§ Record extracts:
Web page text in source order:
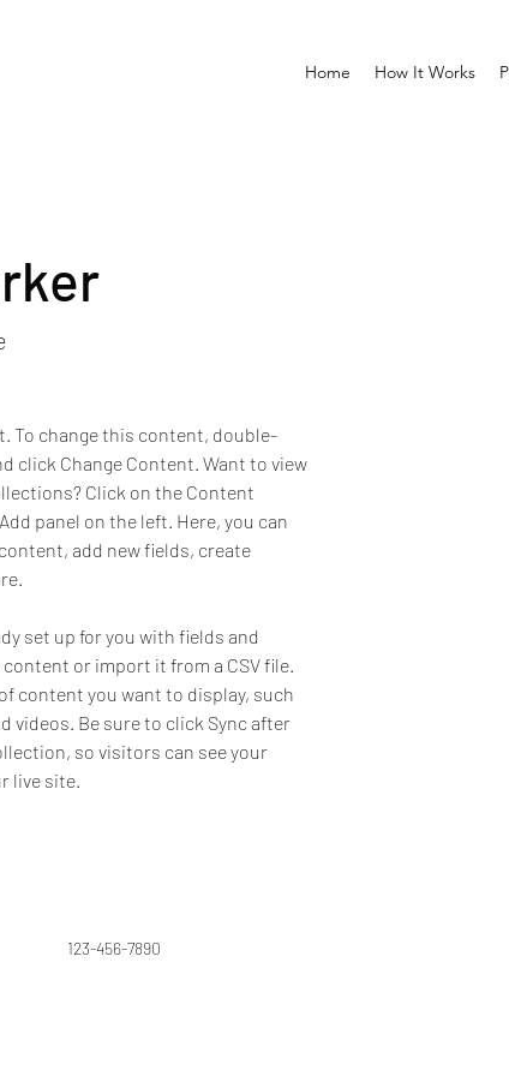
Home How It Works
To change this content, double-
click Change Content. Want to view
Click on the Content
panel on the left. Here, you can
add new fields, create
set up for you with fields and
or import it from a CSV file.
content you want to display, such
videos. Be sure to click Sync after
so visitors can see your
live site.
123-456-7890
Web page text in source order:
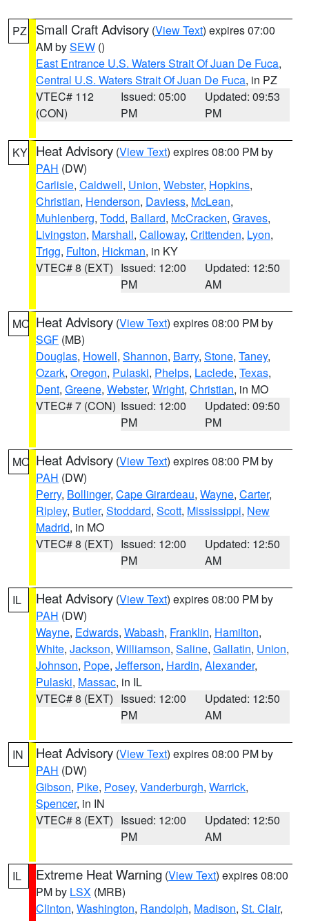
PZ Small Craft Advisory (View Text) expires 07:00
AM bySEW ()
East Entrance U.S. Waters Strait Of Juan De Fuca,
Central U.S. Waters Strait Of Juan De Fuca, in PZ
VTEC# 112
(CON)
Issued: 05:00
PM
Updated: 09:53
PM
KY Heat Advisory (View Text) expires 08:00 PM by
PAH (DW)
Carlisle, Caldwell, Union, Webster, Hopkins,
Christian, Henderson, Daviess, McLean,
Muhlenberg, Todd, Ballard, McCracken, Graves,
Livingston, Marshall, Calloway, Crittenden, Lyon,
Trigg, Fulton, Hickman, in KY
VTEC# 8 (EXT) Issued: 12:00
PM
Updated: 12:50
AM
MO Heat Advisory (View Text) expires 08:00 PM by
SGF (MB)
Douglas, Howell, Shannon, Barry, Stone, Taney,
Ozark, Oregon, Pulaski, Phelps, Laclede, Texas,
Dent, Greene, Webster, Wright, Christian, in MO
VTEC# 7 (CON) Issued: 12:00
PM
Updated: 09:50
PM
MO Heat Advisory (View Text) expires 08:00 PM by
PAH (DW)
Perry, Bollinger, Cape Girardeau, Wayne, Carter,
Ripley, Butler, Stoddard, Scott, Mississippi, New
Madrid, in MO
VTEC# 8 (EXT) Issued: 12:00
PM
Updated: 12:50
AM
IL Heat Advisory (View Text) expires 08:00 PM by
PAH (DW)
Wayne, Edwards, Wabash, Franklin, Hamilton,
White, Jackson, Williamson, Saline, Gallatin, Union,
Johnson, Pope, Jefferson, Hardin, Alexander,
Pulaski, Massac, in IL
VTEC# 8 (EXT) Issued: 12:00
PM
Updated: 12:50
AM
IN Heat Advisory (View Text) expires 08:00 PM by
PAH (DW)
Gibson, Pike, Posey, Vanderburgh, Warrick,
Spencer, in IN
VTEC# 8 (EXT) Issued: 12:00
PM
Updated: 12:50
AM
IL Extreme Heat Warning (View Text) expires 08:00
PM by LSX (MRB)
Clinton, Washington, Randolph, Madison, St. Clair,
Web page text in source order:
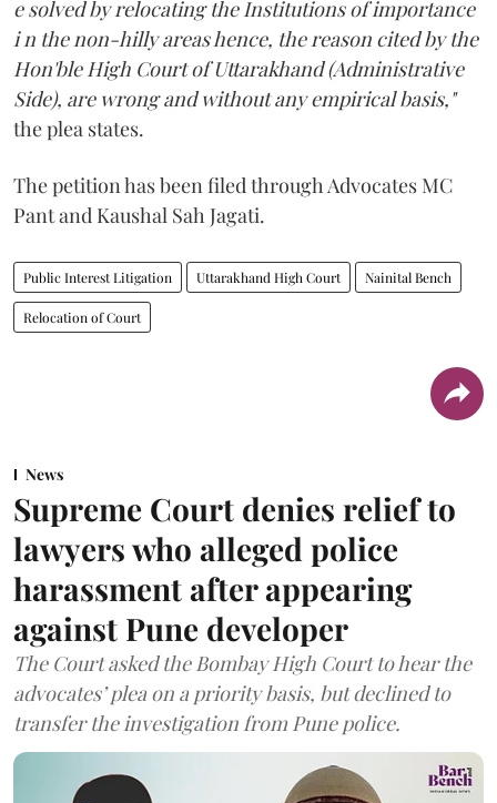
e solved by relocating the Institutions of importance
i n the non-hilly areas hence, the reason cited by the
Hon'ble High Court of Uttarakhand (Administrative
Side), are wrong and without any empirical basis,"
the plea states.
The petition has been filed through Advocates MC
Pant and Kaushal Sah Jagati.
Public Interest Litigation Uttarakhand High Court Nainital Bench
Relocation of Court
News
Supreme Court denies relief to
lawyers who alleged police
harassment after appearing
against Pune developer
The Court asked the Bombay High Court to hear the
advocates’ plea on a priority basis, but declined to
transfer the investigation from Pune police.
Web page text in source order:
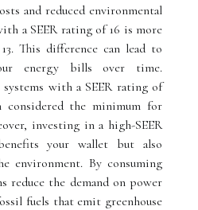
and reduced environmental
a SEER rating of 16 is more
This difference can lead to
energy bills over time.
with a SEER rating of
the minimum for
investing in a high-SEER
your wallet but also
environment. By consuming
reduce the demand on power
fuels that emit greenhouse
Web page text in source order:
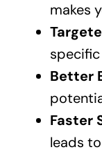
makes
Better
Faster
leads
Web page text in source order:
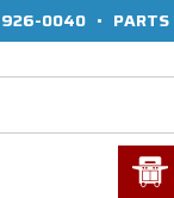
926-0040 • PARTS
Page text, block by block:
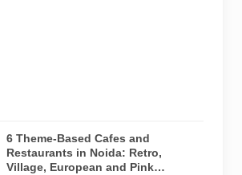
6 Theme-Based Cafes and
Restaurants in Noida: Retro,
Village, European and Pink
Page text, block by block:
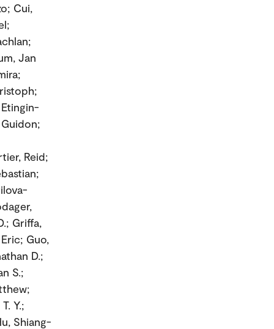
Cui,
Jan
Reid;
Griffa,
Guo,
D.;
S.;
Y.;
Shiang-
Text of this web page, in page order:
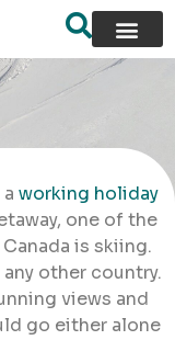
working holiday
one of the
is skiing.
other country.
views and
go either alone
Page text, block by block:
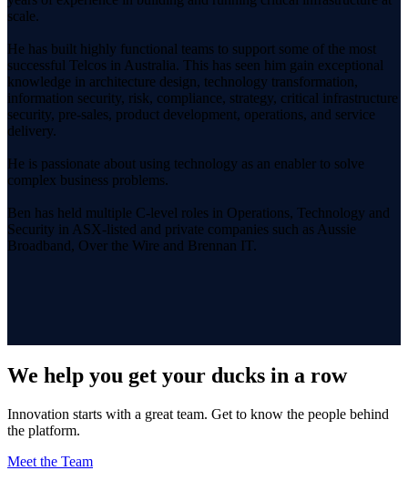
scale.
He has built highly functional teams to support some of the most
successful Telcos in Australia. This has seen him gain exceptional
knowledge in architecture design, technology transformation,
information security, risk, compliance, strategy, critical infrastructure
security, pre-sales, product development, operations, and service
delivery.
He is passionate about using technology as an enabler to solve
complex business problems.
Ben has held multiple C-level roles in Operations, Technology and
Security in ASX-listed and private companies such as Aussie
Broadband, Over the Wire and Brennan IT.
We help you get your ducks in a row
Innovation starts with a great team. Get to know the people behind
the platform.
Meet the Team
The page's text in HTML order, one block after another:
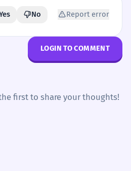
No Report error
LOGIN TO COMMENT
first to share your thoughts!
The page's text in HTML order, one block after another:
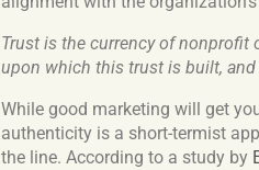
Trust is the currency of
upon which this trust is built,
While good marketing will get
authenticity is a short-termist
the line. According to a study by
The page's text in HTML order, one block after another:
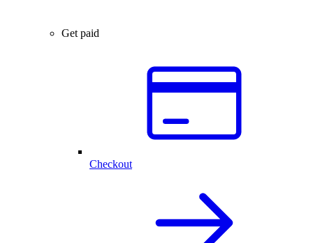
Get paid
Checkout
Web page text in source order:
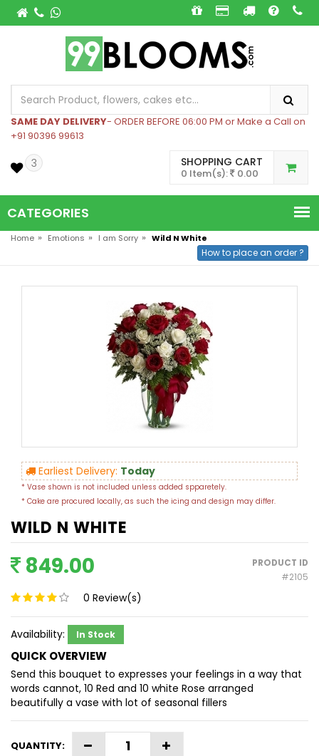
SAME DAY DELIVERY- ORDER BEFORE 06:00 PM or Make a Call on
+91 90396 99613
3 SHOPPING CART
0 Item(s): 0.00
CATEGORIES
Home » Emotions » I am Sorry » Wild N White
How to place an order ?
Earliest Delivery: Today
* Vase shown is not included unless added spparetely.
* Cake are procured locally, as such the icing and design may differ.
WILD N WHITE
PRODUCT ID
#2105
849.00
0 Review(s)
Availability: In Stock
QUICK OVERVIEW
Send this bouquet to expresses your feelings in a way that
words cannot, 10 Red and 10 white Rose arranged
beautifully a vase with lot of seasonal fillers
QUANTITY:
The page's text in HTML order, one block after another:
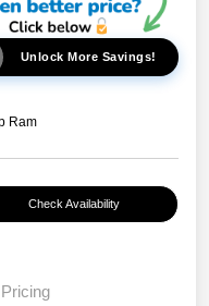
Unlock More Savings!
Ram
Check Availability
Pricing
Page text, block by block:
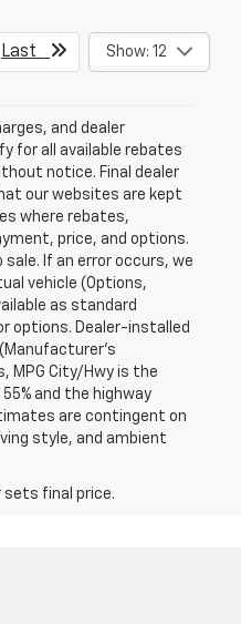
Last Show: 12
and dealer
for all available rebates
notice. Final dealer
our websites are kept
where rebates,
price, and options.
If an error occurs, we
vehicle (Options,
as standard
options. Dealer-installed
MPG City/Hwy is the
and the highway
are contingent on
style, and ambient
sets final price.
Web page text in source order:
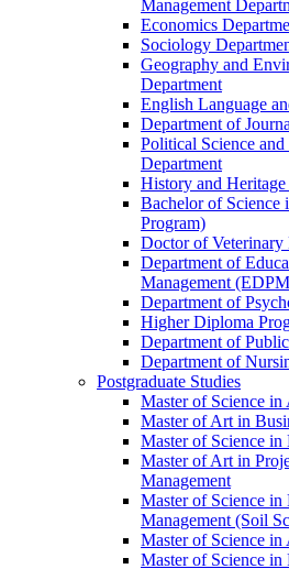
Management
Economics
Sociology
Geography and
Department
English Language
Department of
Political Science
Department
History and
Bachelor of Science
Program)
Doctor of
Department of
Management
Department of
Higher Diploma
Department of
Department of
Postgraduate Studies
Master of Science
Master of Art in
Master of Science
Master of Art in
Management
Master of Science in
Management (Soil
Master of Science
Master of Science
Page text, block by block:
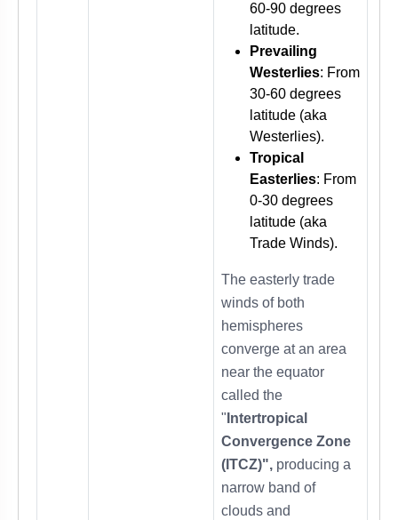
60-90 degrees
latitude.
Prevailing
Westerlies: From
30-60 degrees
latitude (aka
Westerlies).
Tropical
Easterlies: From
0-30 degrees
latitude (aka
Trade Winds).
The easterly trade
winds of both
hemispheres
converge at an area
near the equator
called the
" Intertropical
Convergence Zone
(ITCZ)", producing a
narrow band of
clouds and
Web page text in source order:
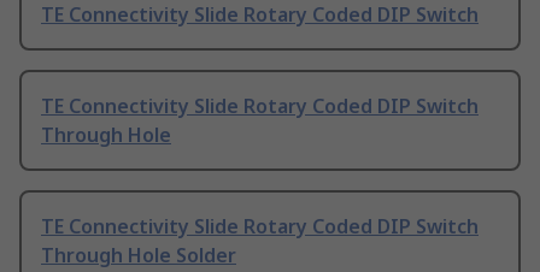
TE Connectivity Slide Rotary Coded DIP Switch
TE Connectivity Slide Rotary Coded DIP Switch
Through Hole
TE Connectivity Slide Rotary Coded DIP Switch
Through Hole Solder
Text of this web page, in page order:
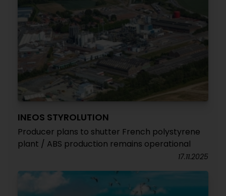
INEOS STYROLUTION
Producer plans to shutter French polystyrene
plant / ABS production remains operational
17.11.2025
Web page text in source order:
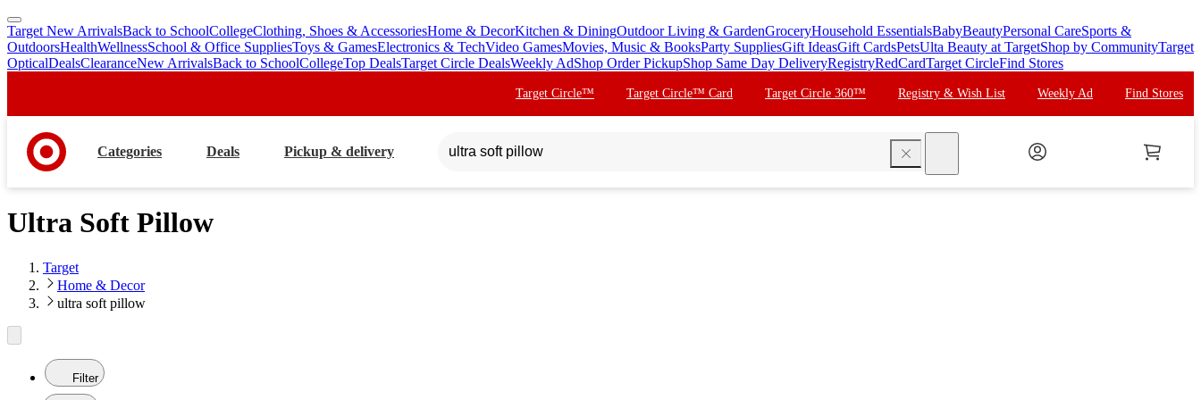
skip
to
main
skip
to
footer
Target New ArrivalsBack to SchoolCollegeClothing, Shoes & AccessoriesHome & DecorKitchen & DiningOutdoor Living & GardenGroceryHousehold EssentialsBabyBeautyPersonal CareSports &
OutdoorsHealthWellnessSchool & Office SuppliesToys & GamesElectronics & TechVideo GamesMovies, Music & BooksParty SuppliesGift IdeasGift CardsPetsUlta Beauty at TargetShop by CommunityTarget
OpticalDealsClearanceNew ArrivalsBack to SchoolCollegeTop DealsTarget Circle DealsWeekly AdShop Order PickupShop Same Day DeliveryRegistryRedCardTarget CircleFind Stores
Target Circle™ Target Circle™ Card Target Circle 360™ Registry & Wish List Weekly Ad Find Stores
Categories Deals Pickup & delivery
Ultra Soft Pillow
Target
Home & Decor
ultra soft pillow
Filter
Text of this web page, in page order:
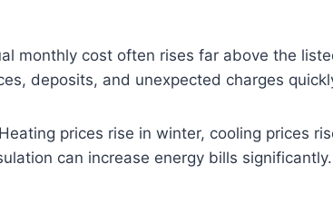
monthly cost often rises far above the
deposits, and unexpected charges
prices rise in winter, cooling prices
can increase energy bills
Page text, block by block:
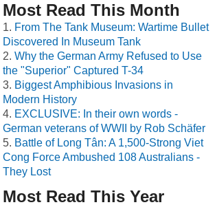
Most Read This Month
From The Tank Museum: Wartime Bullet
Discovered In Museum Tank
Why the German Army Refused to Use
the "Superior" Captured T-34
Biggest Amphibious Invasions in
Modern History
EXCLUSIVE: In their own words -
German veterans of WWII by Rob Schäfer
Battle of Long Tân: A 1,500-Strong Viet
Cong Force Ambushed 108 Australians -
They Lost
Most Read This Year
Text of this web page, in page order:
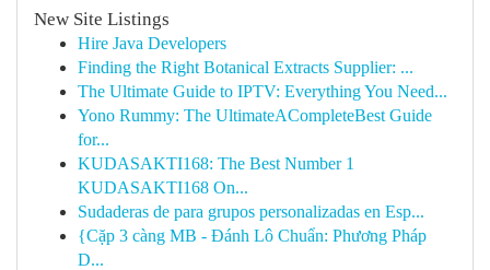
New Site Listings
Hire Java Developers
Finding the Right Botanical Extracts Supplier: ...
The Ultimate Guide to IPTV: Everything You Need...
Yono Rummy: The UltimateACompleteBest Guide
for...
KUDASAKTI168: The Best Number 1
KUDASAKTI168 On...
Sudaderas de para grupos personalizadas en Esp...
{Cặp 3 càng MB - Đánh Lô Chuẩn: Phương Pháp
D...
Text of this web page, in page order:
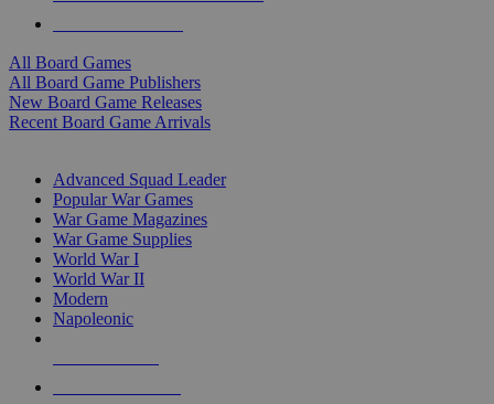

§ Exercise description:
Taking the listing above as the source, transcribe only the lines starting at the line with "From The Tank Museum: Wartime Bullet" and going through the line with "German veterans of WWII by Rob Schäfer", unaltered and with both ends included.

§ Answer to the exercise:
From The Tank Museum: Wartime Bullet
Discovered In Museum Tank
Why the German Army Refused to Use
the "Superior" Captured T-34
Biggest Amphibious Invasions in
Modern History
EXCLUSIVE: In their own words -
German veterans of WWII by Rob Schäfer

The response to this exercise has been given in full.